Enquanto falava, Hua Rong estendeu a mão para agarrar a de Jiang Yuexing.
Jiang Yuexing esquivou-se com frieza: "Que plano a comandante tem em mente?"
Que plano Hua Rong poderia ter? Ela simplesmente não suportava ver Jiang Yuexing em apuros.
Com uma expressão séria, Hua Rong disse: "Já me informei. O Mão Leve é mestre em disfarces e técnicas de leveza. Não há como controlar a agilidade dele, mas quanto aos disfarces, é possível detectá-los. Darei ordens agora mesmo: a partir de hoje, todos que entrarem ou saírem do Passo Yanhui serão revistados. Se houver qualquer sinal de disfarce, prenderemos todos!"
Refletindo um pouco, Jiang Yuexing achou que aquilo poderia funcionar.
"A comandante é perspicaz, é uma solução viável", disse Jiang Yuexing com gratidão. "O bem-estar do povo é uma questão de grande importância; seria melhor se a comandante supervisionasse pessoalmente, para que eu possa ficar tranquilo."
Hua Rong hesitou por um momento, e Jiang Yuexing lançou-lhe um olhar com aqueles seus belos olhos: "A comandante acha que isso está abaixo da sua posição? Por isso não deseja fazê-lo?"
Ao ser encarada por ele, Hua Rong sentiu a alma abandonar o corpo e, num impulso, sua mente travou.
"Como poderia não desejar? Claro que quero, irei agora mesmo!" Hua Rong puxou Qian Feng e saiu apressada para vigiar o portão da cidade.
Jiang Yuexing curvou os lábios num sorriso frio.

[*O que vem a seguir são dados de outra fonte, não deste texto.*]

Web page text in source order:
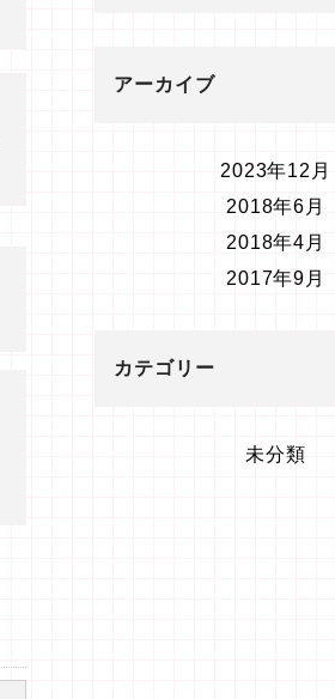
アーカイブ
2023年12月
2018年6月
2018年4月
2017年9月
カテゴリー
未分類
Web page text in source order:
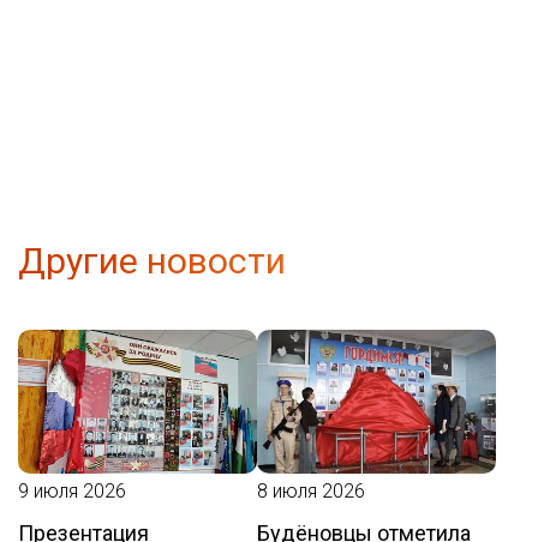
Другие новости
9 июля 2026
Презентация
8 июля 2026
Будёновцы отметила

Era preciso que aquela pequena depravada passasse por algum aperto.
Contudo...
Qian Feng observava enquanto, diante do portão, Hua Rong estendia a mão com naturalidade para tocar o rosto de uma bela jovem.
Qian Feng percebeu que Hua Rong estava a apreciar a situação.

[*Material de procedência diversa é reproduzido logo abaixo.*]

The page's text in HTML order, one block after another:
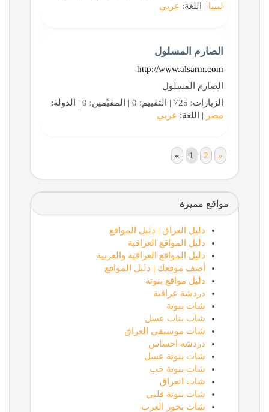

"Minha jovem, não é minha intenção ser desrespeitosa, estou apenas à procura de um grande ladrão, peço que me perdoe", dizia ela com satisfação, enquanto tocava cuidadosamente o rosto da moça.
A jovem, extremamente tímida, ao olhar para a figura esbelta e elegante de Hua Rong, baixou o olhar com docilidade.
Hua Rong, radiante, ainda fez questão de escoltá-la até o interior da cidade.
"Uma moça tão bela e bondosa como você jamais seria capaz de cometer tais crimes. Entre logo, não deixe que eu atrase os seus afazeres", disse Hua Rong com entusiasmo.
Após despedir-se da moça, sentindo-se satisfeita por ter feito uma boa ação, Hua Rong virou-se e deu de cara com um homem de uns cinquenta anos, de pele curtida pelo sol.
O homem sorriu para Hua Rong: "Comandante, chegou a minha vez."
O antigo General Hua amava o povo como a seus próprios filhos, por isso os habitantes do Passo Yanhui não temiam os militares.
Hua Rong cobriu os olhos: "Depressa, rápido, revistem-no logo, ele está a ferir a minha vista."
O homem ficou sem fala, com uma expressão de mágoa: "Comandante, quando eu era jovem, também fui um rapaz muito bonito em todas as aldeias aqui em redor."
Hua Rong respondeu apenas com um riso seco.
Ela mandou trazer uma cadeira de balanço e instalou-se no pavilhão, supervisionando pessoalmente a revista feita pelos soldados. Sempre que via alguém com um rosto agradável, a própria comandante encarregava-se da inspeção.
Enquanto bebia o chá gelado oferecido por um vendedor ambulante, um mercador de frutas que entrava na cidade deu-lhe uma melancia.
Hua Rong era uma pessoa de princípios; jamais aceitava algo do povo de graça. Por isso, encarou o comandante da guarda ao lado, forçando-o com o olhar a pagar pelo fruto. Depois, continuou a beber seu chá e a comer a fruta, sentindo-se extremamente confortável.
Qian Feng sentou-se num banquinho ao lado dela, aproveitando para beber do seu chá.
Ele estava enganado. Se nem o velho General conseguia controlar Hua Rong, como ele poderia ter imaginado que Jiang Yuexing seria capaz de disciplinar aquela pequena encrenqueira?